Comme le montre cette figure, quatre régions importantes pour la régulation transcriptionnelle du locus FT, un gène maître de la floraison, ont été choisies pour l’analyse. Les résultats de la puce démontrent que la protéine EBS combinait l’une des quatre régions testées, une séquence régulatrice proche du site de départ transcriptionnel de FT. Enfin, des tests de puce effectués à l’aide d’un anticorps dirigé contre l’histone h3 acétylée dans les lysines neuf et 14, qui est corrélé avec la chromatine transcriptionnellement active, ont révélé une abondance plus élevée de H3K9/14ac dans la DBS mutante par rapport aux plantes de type sauvage dans les quatre fragments génomiques de FT testés, ce qui correspond à la régulation positive observée de ce gène maître de la floraison chez ce mutant. Une fois maîtrisée, cette technique peut être réalisée en deux jours si elle est correctement exécutée.

Le suivi de cette procédure, associé à d’autres mesures telles que l’analyse de l’expression des gènes, peut contribuer à répondre à d’autres questions, telles que :Quel est le rôle biologique de la liaison de la protéine à l’ADN ? Est-ce à l’activation transcriptionnelle ou à la répression ? Et quelles modifications d’histones sont associées ?

Après son développement, cette technique a ouvert la voie aux chercheurs dans le domaine de l’épigénétique végétale pour explorer les états de la chromatine dans nos cellules réductrices. Et cela peut être étendu à d’autres espèces végétales. Après avoir regardé cette vidéo, vous devriez avoir une bonne compréhension de la façon d’analyser la liaison de votre protéine aribidopsis d’intérêt à l’ADN in vivo.

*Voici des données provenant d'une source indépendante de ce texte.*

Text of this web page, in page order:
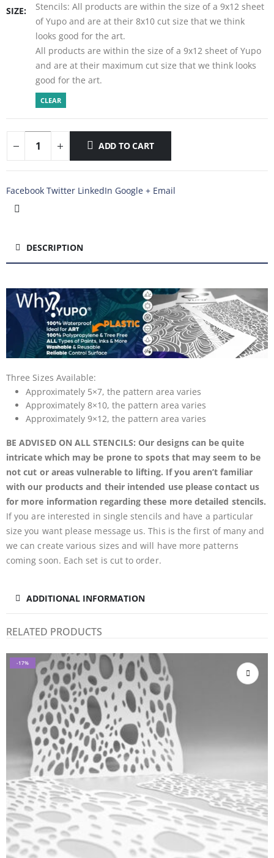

N’oubliez pas que travailler avec du 2-méthoxyéthanol, du formaldéhyde ou des réactifs sonicateurs, des agents pathogènes et des mutations souches peut être extrêmement dangereux, et que des précautions telles que des vêtements de protection, des gants ou une protection auditive doivent toujours être prises lors de l’utilisation de cette procédure.